Hello mappers, I am proposing to import from Google Open Buildings dataset, sourced from Google.
Documentation
This is the wiki page for my import: https://wiki.openstreetmap.org/wiki/Import/Catalogue/Sabu_Raijua_building_import
This is the source dataset’s website: http://sites.research.google/open-buildings
The data download is available here: http://sites.research.google/open-buildings/#download
This is a preview file which shows geometric data https://github.com/cascafico/Sabu-Raijua-building-import/blob/main/sabu_raijua-gt30-disjoined.geojson
This is a file I have prepared which shows the data after it was translated to OSM schema and JOSM validated: (https://github.com/cascafico/Sabu-Raijua-building-import/blob/main/sabu_raijua-confidende0752-gt25-disjoined.osm)
License
I have checked that this data is compatible with the ODbL.
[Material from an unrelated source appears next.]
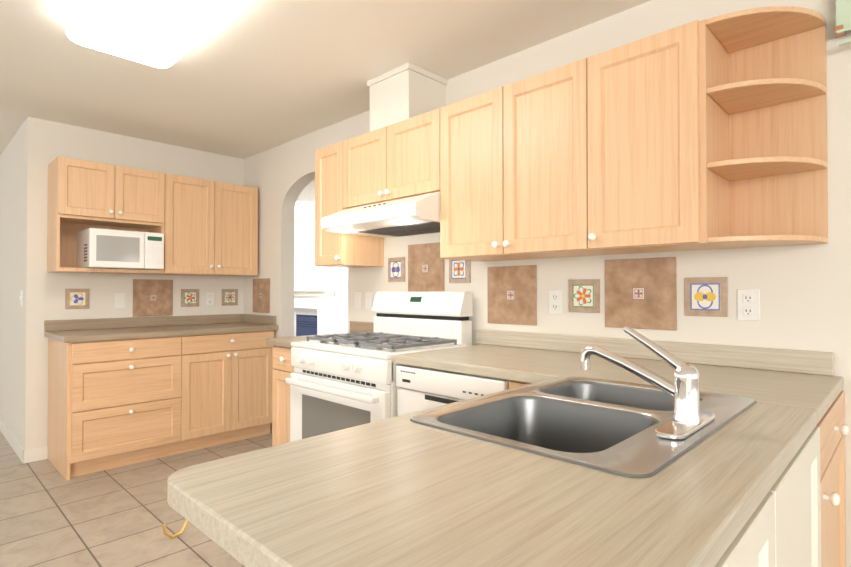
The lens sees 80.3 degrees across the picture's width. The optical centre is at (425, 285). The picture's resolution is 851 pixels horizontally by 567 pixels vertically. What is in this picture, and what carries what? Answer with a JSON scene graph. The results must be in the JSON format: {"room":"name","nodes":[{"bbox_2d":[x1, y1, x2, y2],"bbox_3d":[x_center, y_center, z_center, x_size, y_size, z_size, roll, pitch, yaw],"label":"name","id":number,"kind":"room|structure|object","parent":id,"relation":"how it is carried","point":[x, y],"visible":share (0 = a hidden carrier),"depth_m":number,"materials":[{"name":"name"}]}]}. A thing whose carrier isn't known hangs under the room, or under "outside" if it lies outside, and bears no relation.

This data is distributed under ODbL v.1.
Abstract
Dataset has beel released on May 2023 and features AI buildings recognition on Google aerial images. Import is part of South Asia v.3 release by Google. I cropped and area that contains approximately 52k buildings which could be added to the 7k already in planet.osm. Tagging schema is trivial except for a potential new tag “plus_code” that aims to give an alternative textual address based exclusively on object centroid. Conflation should be trivial too: every candidate that touches OSM building shall not be imported.
I have no relation with Google nor with the area subject of this import proposal.
Given this is the first (to my knowledge) import from the Google dataset it’s probably worth someone from the Legal Working Group signing off that there isn’t some super weird thing about how it’s licensed.
Do you have a sense of error rate? Either buildings objects that aren’t actually on imager (false positive) or missing buildings or shape etc.
My understanding is that plus code tagging is seen as completely redundant and discouraged as it can be generated from lattitude+longitude. There’s discussion on the wiki about general plus code support and this note : Proposal Open Location Code - OpenStreetMap Wiki
I’ve loaded the prepared file into JSOM as well as current OSM data for chunk of the full area. Running the validator show there’s likely a large number of buildings that conflict with currently mapped roadways/paths. ex: plus_code=5QX3HV4W+37H9.
You’ll want to do a run finding/filtering buildings that run through mapped roads/paths.
Did you do any filtering based off of the confidence score? I see they’ve recommended using only buildings with confidence score greater than 0.752 for what they mark as 90% confidence for this sector.
Picking a few things that are somewhat ambiguous on the various imagery I have in JOSM, and pulling their records from the sector file, there’s some chunk of these additions that have scores below that threshold.
To figure out which data is more reliable between Google buildings and OSM highways, I would use the few Strava traces available in main island. As far I see, there could be a slight highway offset (say 2-5 meters) that could lead to building and highway crossings, particularly in dense areas.
Update: having processed buildings with confidence > 0.752 disjoined from OSM ones, JOSM validator raises just 78 building-highway crossing issues. I think is a good result for a 20k objects dataset.
I recommend dropping that as a tag, because a plus code can be derived from the location. I find this explainer from Frederik Ramm about Open Location Codes & OpenStreetMap very good, tl;dr: It’s easier, faster, and more reliable to make other software support plus codes, rather than adding that as OSM tags.
One thing you may wish to try is to make a small dataset for whatever is (for example) the 100 buildings on either side of the current quality line you are using (.752) and letting that help guide whether the cut line is too high or too too low.
I have updated some statistics on dataset filtering. See wiki import data - background. I would go for 0.752 (90%) confidence and more than 25 square meters.